Archive for April 4th, 2013

Russell Moore:

When the disciples screamed in the face of a storm, Jesus slept (Mk. 4:37-38). When Jesus screamed in the face of a cross, the disciples slept (Mk. 14:37,41).

Why could Jesus sleep so peacefully through a life-threatening sea-storm, and yet is awake all night in the olive garden before his arrest, crying out in anguish? Why are the disciples pulsing with adrenaline as the ship is tossed about on the Galilee Lake, but drifting off to slumber as the most awful conspiracy in human history gets underway?

Peter, James, and John rebuke Jesus for falling asleep on the boat: “Teacher, do you not care that we are perishing?” (Mk. 4:38) Jesus rebukes them for falling asleep as he prays before the cross: “Could you not watch one hour?” (Mk. 14:37)

Jesus isn’t the anxious sort. He tells us, remember, to be anxious for nothing, to take no thought for tomorrow (Matt 6:25-34). So why is he awake all night, “greatly distressed and troubled” (Mk. 14:33). In the storm, Jesus dismisses the disciples’ terror with a wave of the hand. In the garden, he screams, with loud cries and tears (Heb. 5:7), until the blood vessels in his face explode.

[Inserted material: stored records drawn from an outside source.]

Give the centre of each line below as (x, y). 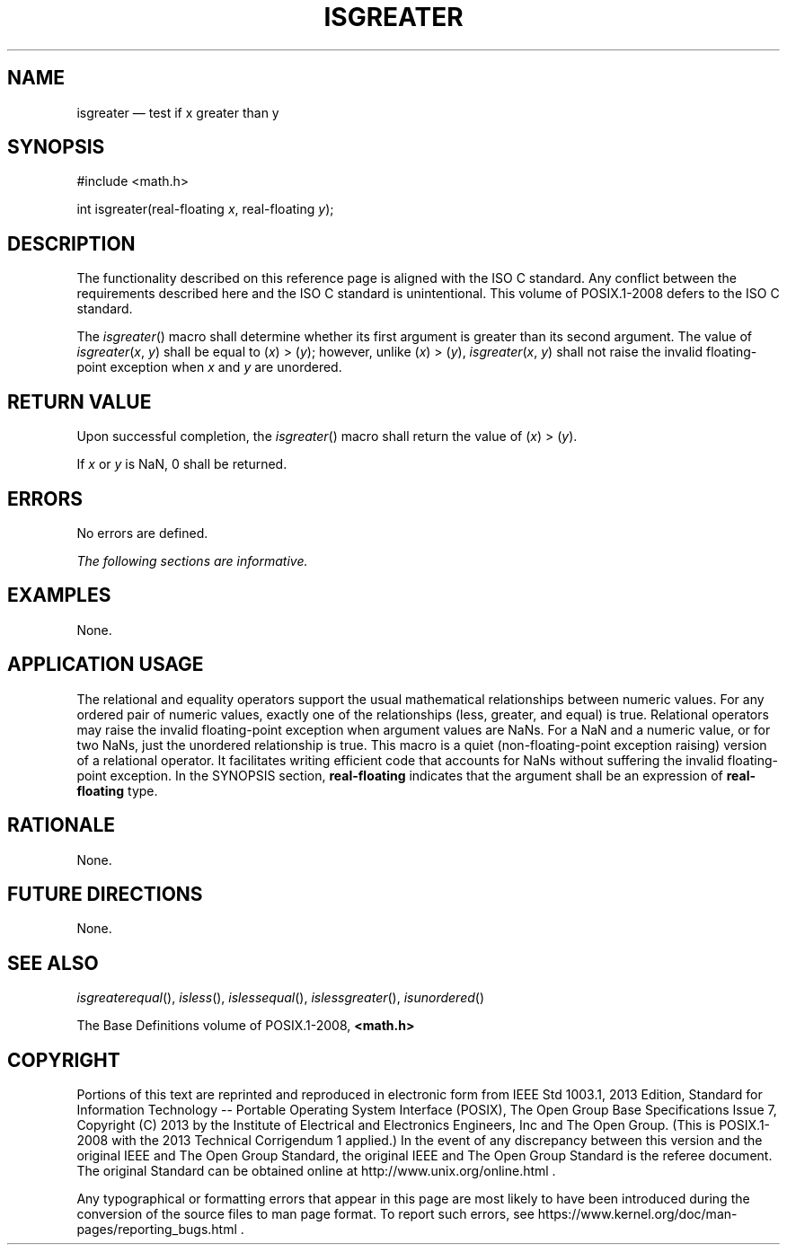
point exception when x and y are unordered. (209, 367)
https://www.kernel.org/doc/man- (637, 1214)
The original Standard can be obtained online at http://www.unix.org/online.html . (316, 1171)
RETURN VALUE (80, 401)
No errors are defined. (142, 533)
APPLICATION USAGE (106, 665)
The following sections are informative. (192, 560)
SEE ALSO (53, 963)

It is because Jesus knows what to fear. Jesus knows to fear not him who can kill the body, but instead Him who can cast both body and soul into hell (Matt. 10:28). Jesus doesn’t fear the watery deeps, which can be silenced by his voice. But he knows that is a fearful thing to fall into the hands of the living God.

Danger doesn’t keep Jesus awake; the judgment of God does.

The disciples are just the opposite, and I fear I am too. They are worried about relatively meaningless things, things that need only to be given over to the attention to Jesus. But they are oblivious to the cross that overhangs the cursed world around them, and within them.

I lose sleep quite often over the things Jesus tells me I should not worry about: my life, my possessions, my future. Such is not of the Spirit. Why is it easier for me to worry about next week’s schedule, and to lose sleep over that, than over those around me who could be moments away from judgment? Why am I more concerned about the way my peers judge my actions than about the Judgment Seat of Christ?

The Spirit of Jesus joins us to him in his Gethsemane anguish. We groan with him for the revealing of the sons of God, for resurrection from the dead (Rom. 8:23-27). We like him, through the Spirit, come to terms with the crosses we must carry. And, through it all, we cry with him, “Abba, Father!” (Mk. 14:36; Rom. 8:15).

The next time you find yourself unable to sleep due to worry, ask whether you’re in the Galilee waters or the Gethsemane garden. Ask yourself whether your wakefulness is of the weakening flesh or the awakening Spirit.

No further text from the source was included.